Oleh sebab itu, pendidikan tidak hanya terbatas pada proses pengajaran. Sejalan dengan itu, akan nampak betapa pentingnya peran orang tua dalam mendidik anak melalui kebiasaan sehari-hari. Misalnya, dirumah anak-anak sudah dibiasakan untuk berdemokrasi, berdiskusi dengan menghormati perbedaan serta pendapat orang lain, maka hal tersebut akan dipraktikannya dimanapun dia berada.

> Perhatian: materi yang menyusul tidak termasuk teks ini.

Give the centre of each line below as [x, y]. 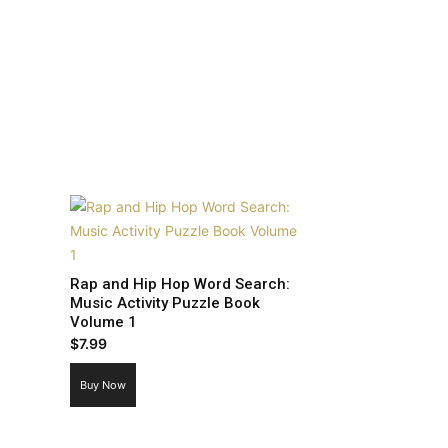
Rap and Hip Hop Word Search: [180, 284]
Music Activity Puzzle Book [165, 303]
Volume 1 [104, 322]
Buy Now [103, 385]
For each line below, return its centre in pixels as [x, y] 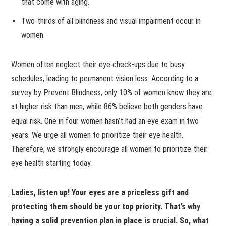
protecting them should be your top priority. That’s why [106, 206]
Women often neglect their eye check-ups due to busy [98, 64]
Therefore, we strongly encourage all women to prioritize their [110, 149]
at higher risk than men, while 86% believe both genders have [107, 106]
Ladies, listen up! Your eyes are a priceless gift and [100, 192]
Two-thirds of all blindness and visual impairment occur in [111, 21]
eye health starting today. [52, 163]
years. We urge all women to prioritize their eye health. [97, 135]
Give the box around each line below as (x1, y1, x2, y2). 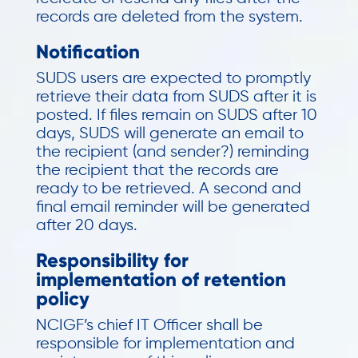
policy (35, 287, 89, 310)
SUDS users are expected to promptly (35, 70, 311, 87)
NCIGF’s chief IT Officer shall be (35, 317, 263, 334)
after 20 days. (35, 217, 137, 234)
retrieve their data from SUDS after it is (35, 89, 316, 105)
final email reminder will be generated (35, 199, 310, 216)
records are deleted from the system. (35, 9, 303, 26)
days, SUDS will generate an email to (35, 125, 304, 142)
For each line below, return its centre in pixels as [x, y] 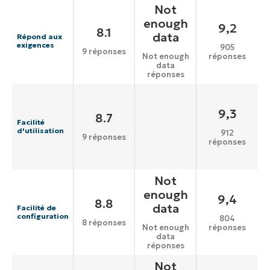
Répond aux [39, 37]
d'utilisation [40, 131]
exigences [36, 45]
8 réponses [104, 223]
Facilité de [36, 208]
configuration [43, 216]
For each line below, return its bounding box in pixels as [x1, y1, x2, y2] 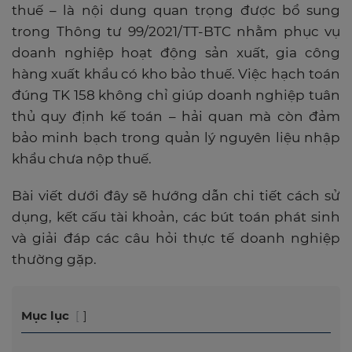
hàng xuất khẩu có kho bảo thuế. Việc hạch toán [12, 66, 340, 82]
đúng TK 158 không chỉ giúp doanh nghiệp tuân [12, 87, 340, 103]
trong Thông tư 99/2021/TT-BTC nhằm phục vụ [12, 24, 340, 39]
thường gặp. [12, 251, 97, 267]
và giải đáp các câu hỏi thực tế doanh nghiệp [12, 230, 340, 246]
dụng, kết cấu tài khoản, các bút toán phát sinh [12, 209, 340, 225]
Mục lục [21, 308, 69, 323]
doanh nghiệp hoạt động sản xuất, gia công [12, 45, 340, 60]
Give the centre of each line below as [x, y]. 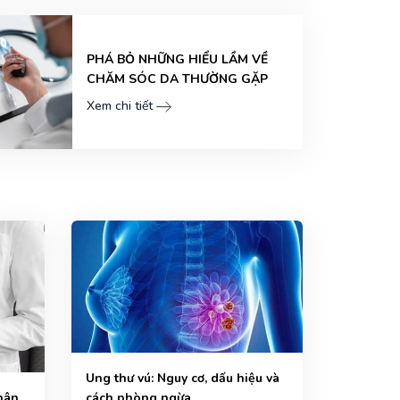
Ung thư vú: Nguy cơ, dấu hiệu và [182, 378]
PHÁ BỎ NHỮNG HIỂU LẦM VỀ [177, 60]
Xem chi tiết [120, 106]
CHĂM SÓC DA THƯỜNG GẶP [177, 79]
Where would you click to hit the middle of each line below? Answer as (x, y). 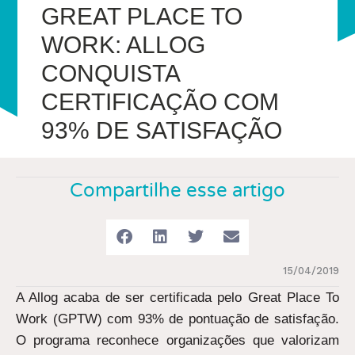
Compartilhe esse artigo (177, 190)
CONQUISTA (111, 73)
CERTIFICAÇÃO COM (160, 101)
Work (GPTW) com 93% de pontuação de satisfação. (177, 319)
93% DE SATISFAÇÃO (162, 130)
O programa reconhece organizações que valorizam (177, 340)
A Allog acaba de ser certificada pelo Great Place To (177, 297)
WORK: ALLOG (124, 44)
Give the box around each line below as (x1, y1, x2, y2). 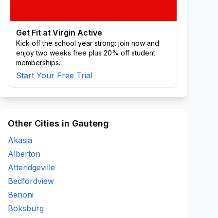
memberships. (16, 58, 60, 67)
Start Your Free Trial (16, 71, 92, 80)
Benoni (8, 190, 34, 200)
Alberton (8, 149, 40, 159)
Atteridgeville (8, 163, 55, 172)
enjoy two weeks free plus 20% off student (16, 49, 155, 57)
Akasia (8, 135, 32, 145)
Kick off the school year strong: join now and (16, 39, 159, 47)
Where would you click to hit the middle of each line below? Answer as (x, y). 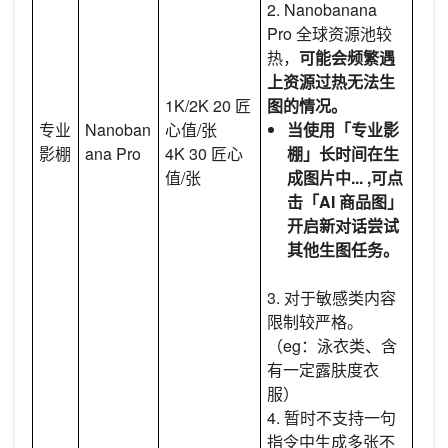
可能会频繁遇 (347, 57)
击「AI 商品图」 (345, 201)
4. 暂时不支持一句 (332, 417)
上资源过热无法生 (331, 81)
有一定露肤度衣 (323, 369)
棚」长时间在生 (343, 153)
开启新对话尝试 (343, 225)
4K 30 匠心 (204, 153)
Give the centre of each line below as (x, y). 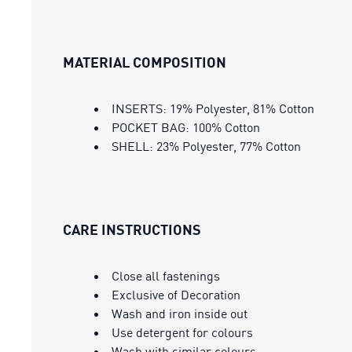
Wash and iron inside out (180, 313)
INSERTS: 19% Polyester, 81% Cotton (213, 108)
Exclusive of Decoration (176, 294)
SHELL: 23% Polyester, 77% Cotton (206, 146)
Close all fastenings (166, 275)
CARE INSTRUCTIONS (132, 229)
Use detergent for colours (182, 332)
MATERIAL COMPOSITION (145, 62)
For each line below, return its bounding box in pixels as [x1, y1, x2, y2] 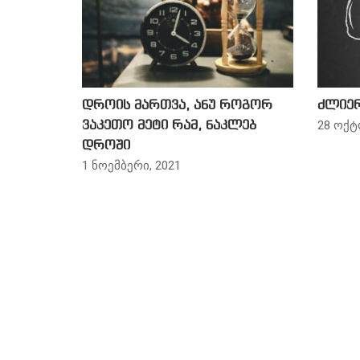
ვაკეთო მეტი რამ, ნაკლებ [82, 119, 256, 133]
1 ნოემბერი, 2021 [82, 158, 181, 173]
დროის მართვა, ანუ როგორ [82, 99, 272, 112]
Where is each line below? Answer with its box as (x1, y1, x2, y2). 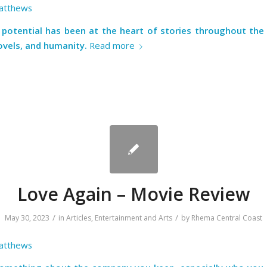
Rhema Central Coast (191, 213, 262, 223)
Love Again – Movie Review (17, 182, 250, 207)
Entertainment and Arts (95, 213, 172, 223)
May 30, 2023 (5, 213, 49, 223)
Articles (66, 213, 91, 223)
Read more (89, 39, 135, 52)
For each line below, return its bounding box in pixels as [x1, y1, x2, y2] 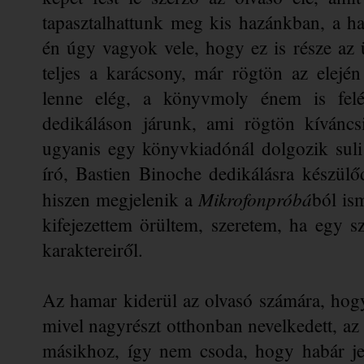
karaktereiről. [42, 236, 143, 262]
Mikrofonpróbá [197, 185, 312, 211]
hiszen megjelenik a [42, 186, 198, 211]
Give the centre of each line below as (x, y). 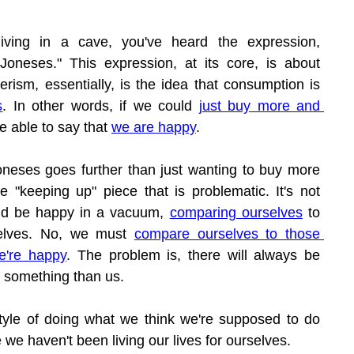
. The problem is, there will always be (194, 256)
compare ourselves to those (227, 234)
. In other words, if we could (101, 106)
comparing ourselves (236, 213)
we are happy (154, 128)
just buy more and (260, 106)
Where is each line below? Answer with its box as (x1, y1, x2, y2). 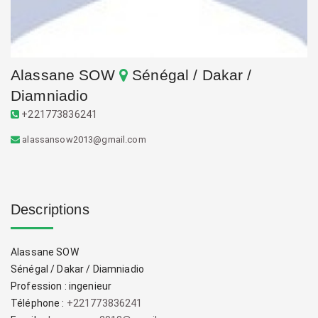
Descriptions (11, 202, 89, 217)
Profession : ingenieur (11, 280, 112, 292)
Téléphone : (11, 297, 67, 309)
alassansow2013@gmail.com (22, 134, 146, 145)
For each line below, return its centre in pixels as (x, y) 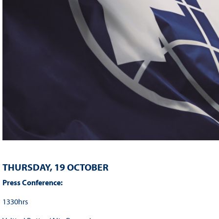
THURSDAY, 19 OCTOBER (55, 167)
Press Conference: (33, 183)
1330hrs (15, 202)
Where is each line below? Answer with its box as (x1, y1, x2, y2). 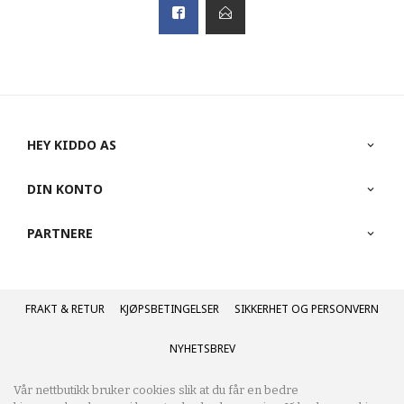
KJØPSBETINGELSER (120, 301, 219, 317)
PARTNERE (27, 225, 93, 243)
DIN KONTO (27, 180, 103, 198)
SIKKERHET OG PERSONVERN (234, 301, 379, 317)
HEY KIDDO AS (27, 136, 116, 154)
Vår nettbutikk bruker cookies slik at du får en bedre (14, 383, 298, 398)
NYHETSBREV (169, 341, 235, 357)
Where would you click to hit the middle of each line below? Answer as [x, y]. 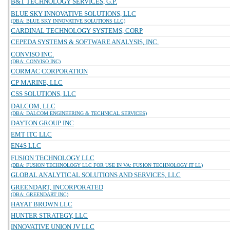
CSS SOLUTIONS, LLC [43, 94]
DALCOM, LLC [33, 106]
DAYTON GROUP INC [42, 123]
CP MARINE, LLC [37, 82]
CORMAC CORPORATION [49, 71]
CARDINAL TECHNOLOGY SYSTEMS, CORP [77, 31]
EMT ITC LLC [31, 134]
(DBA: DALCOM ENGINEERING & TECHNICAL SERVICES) [79, 113]
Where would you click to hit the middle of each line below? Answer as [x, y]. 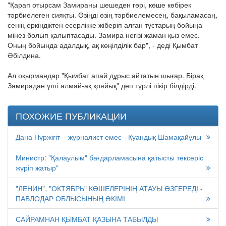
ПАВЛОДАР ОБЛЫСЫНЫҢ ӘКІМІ [70, 199]
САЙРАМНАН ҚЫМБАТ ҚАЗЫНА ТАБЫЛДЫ [87, 219]
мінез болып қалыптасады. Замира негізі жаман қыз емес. [104, 35]
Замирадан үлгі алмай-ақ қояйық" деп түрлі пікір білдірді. [102, 86]
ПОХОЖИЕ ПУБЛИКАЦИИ [71, 116]
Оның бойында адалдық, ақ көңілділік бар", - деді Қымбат [103, 45]
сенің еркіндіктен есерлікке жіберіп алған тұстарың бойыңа [105, 25]
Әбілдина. [24, 55]
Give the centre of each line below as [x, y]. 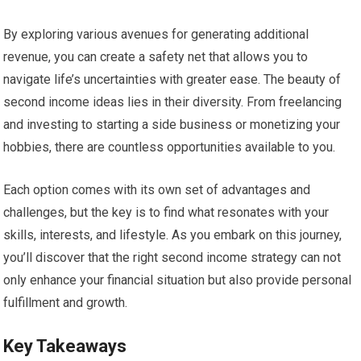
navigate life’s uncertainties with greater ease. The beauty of [172, 79]
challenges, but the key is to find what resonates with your [166, 212]
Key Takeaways [65, 346]
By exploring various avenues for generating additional [156, 34]
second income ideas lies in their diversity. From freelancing [173, 102]
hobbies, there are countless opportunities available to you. [170, 147]
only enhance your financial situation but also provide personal [178, 280]
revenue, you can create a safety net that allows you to [156, 57]
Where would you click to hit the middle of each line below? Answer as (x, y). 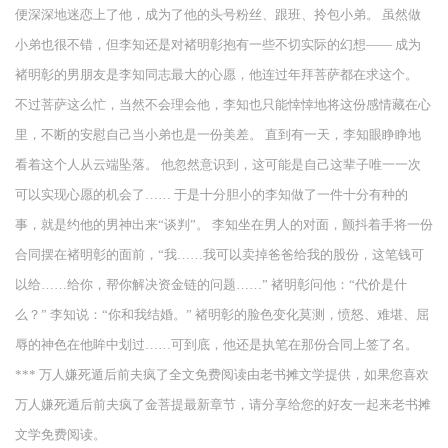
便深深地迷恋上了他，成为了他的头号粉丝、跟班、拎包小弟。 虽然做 (218, 15)
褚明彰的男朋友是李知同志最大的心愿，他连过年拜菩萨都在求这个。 (216, 75)
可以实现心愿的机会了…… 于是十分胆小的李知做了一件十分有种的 (211, 195)
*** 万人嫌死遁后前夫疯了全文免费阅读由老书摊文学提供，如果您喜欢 (222, 375)
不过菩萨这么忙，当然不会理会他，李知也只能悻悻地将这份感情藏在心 (223, 105)
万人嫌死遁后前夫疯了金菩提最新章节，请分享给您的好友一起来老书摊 (223, 405)
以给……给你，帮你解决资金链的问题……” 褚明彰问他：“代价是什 (211, 285)
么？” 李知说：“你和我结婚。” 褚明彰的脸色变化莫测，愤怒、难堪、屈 (222, 315)
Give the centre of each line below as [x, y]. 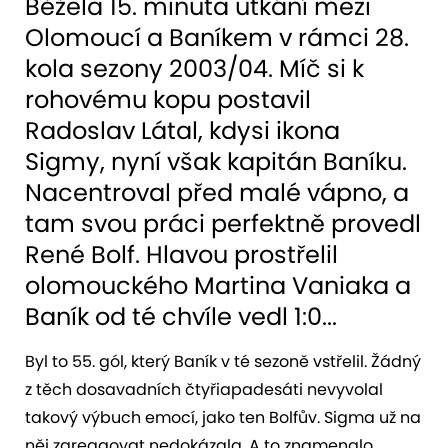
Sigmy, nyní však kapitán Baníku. [216, 161]
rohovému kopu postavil [168, 99]
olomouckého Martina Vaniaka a [218, 285]
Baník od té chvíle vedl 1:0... [181, 316]
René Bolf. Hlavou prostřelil [181, 254]
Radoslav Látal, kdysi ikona [182, 130]
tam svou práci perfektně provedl [223, 223]
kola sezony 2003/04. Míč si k [194, 68]
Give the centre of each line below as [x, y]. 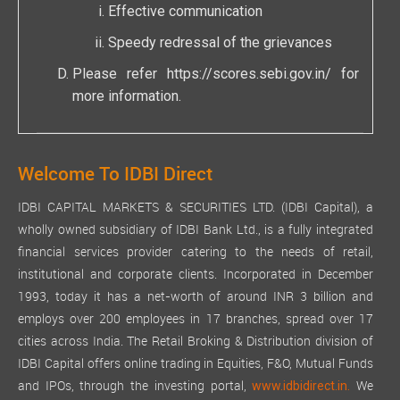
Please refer [120, 76]
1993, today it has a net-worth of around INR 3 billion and [196, 298]
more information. [127, 98]
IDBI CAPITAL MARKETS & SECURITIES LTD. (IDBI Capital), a [196, 209]
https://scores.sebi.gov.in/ [249, 76]
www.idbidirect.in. [301, 388]
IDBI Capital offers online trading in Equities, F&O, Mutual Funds [196, 365]
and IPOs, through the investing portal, [135, 387]
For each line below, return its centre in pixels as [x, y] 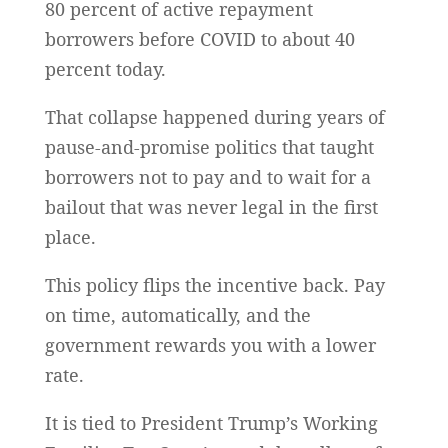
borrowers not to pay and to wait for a [207, 176]
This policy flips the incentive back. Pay [214, 284]
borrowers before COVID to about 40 [199, 38]
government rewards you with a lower [210, 344]
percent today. [105, 68]
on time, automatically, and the [177, 314]
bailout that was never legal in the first [211, 206]
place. [70, 236]
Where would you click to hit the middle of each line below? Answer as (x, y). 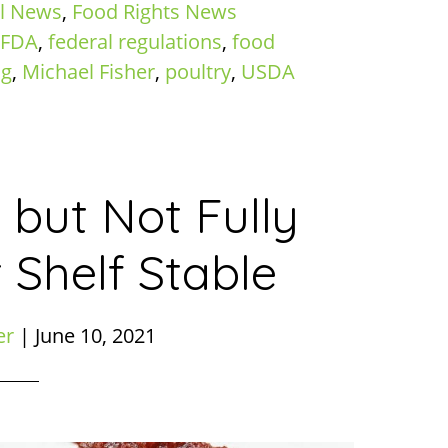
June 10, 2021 (95, 335)
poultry (198, 71)
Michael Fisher (88, 71)
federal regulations (135, 41)
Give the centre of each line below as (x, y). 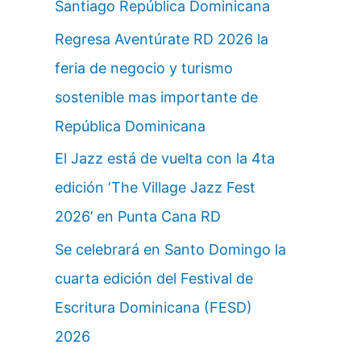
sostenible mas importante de (156, 97)
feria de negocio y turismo (144, 68)
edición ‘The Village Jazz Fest (155, 188)
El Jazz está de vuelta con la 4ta (165, 159)
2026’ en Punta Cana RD (138, 217)
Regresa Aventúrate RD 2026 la (162, 39)
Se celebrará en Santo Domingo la (170, 249)
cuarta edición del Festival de (154, 278)

Sebagian dari upaya pendidikan memang dapat dilimpahkan kepada lembaga pendidikan atau orang lain. Akan tetapi hanya sebatas yang bersifat pengajaran, yakni segi-segi pengetahuan yang bersifat kognitif. Sekalipun ada guru yang juga sekaligus berhasil memerankan pendidikan yang lebih bersifat afektif, namun segi afektif itu akan lebih mendalam diperoleh anak di rumah melalui orang tua dan kondisi umum lingkungan keluarganya sendiri. Jadi meskipun ada guru yang mampu bertindak sebagai pendidik, tetapi peran mereka tidak akan pernah bisa menggantikan peran orang tua secara sepenuhnya. Dan peran orang tua adalah peran tingkah laku bukan peran pengajaran.
Selanjutnya partisipasi masyarakat tidak kalah strategisnya dalam pelaksanaan berbagai program pendidikan sebagai kekuatan kontrol. Masyarakat diminta atau tidak akan melakukan kontrol bagi pelaksanaan dan peningkatan kualitas pendidikan di sekolah-sekolah dimana mereka berada. Untuk itu, perlu adanya upaya optimalisasi organisasi orang tua siswa di sekolah. Upaya ini menjadi sangat penting di saat keadaan budaya dan gaya hidup generasi kita khususnya yang berada di luar negeri sudah mulai terkontaminasi budaya setempat. Dengan adanya upaya ini jalinan antara orang tua, masyarakat dan sekolah, bisa bersama-sama mengantisipasi dan mengarahkan serta meningkatkan keperdulian terhadap anak-anak di sekolah.
Oleh karena itulah, gagasan tentang perlunya didirikan sebuah Komite Sekolah yang berperan sebagai mitra sekolah yang menyalurkan partisipasi masyarakat menjadi kebutuhan yang sangat nyata dan tak terhindarkan. Dengan adanya Komite Sekolah, kepala sekolah dan para penyelenggara serta para pelaksana pendidikan di sekolah secara substansial akan bertanggungjawab kepada komite tersebut.
Menyikapi sorotan masyarakat terhadap beragam persoalan yang berkaitan dengan guru. Sudah saatnya guru membuktikan diri dengan menjadi guru profesional yang tidak terlena dengan sanjungan sebagai pahlawan tanpa tanda jasa. Mencoba keluar dari belenggu-belenggu sanjungan yang justru membuat terpasung dan tersandung. Memenuhi sejumlah persyaratan minimal sebagai guru profesional, antara lain, memiliki kualifikasi pendidikan profesi yang memadai, memiliki kompetensi keilmuan sesuai dengan bidang yang ditekuninya, memiliki kemampuan berkomunikasi yang baik dengan anak didiknya dan selalu melakukan pengembangan diri secara berkesinambungan melalui berbagai media seperti buku, internet, seminar, pelatihan dan sebagainya. Wallahuálam.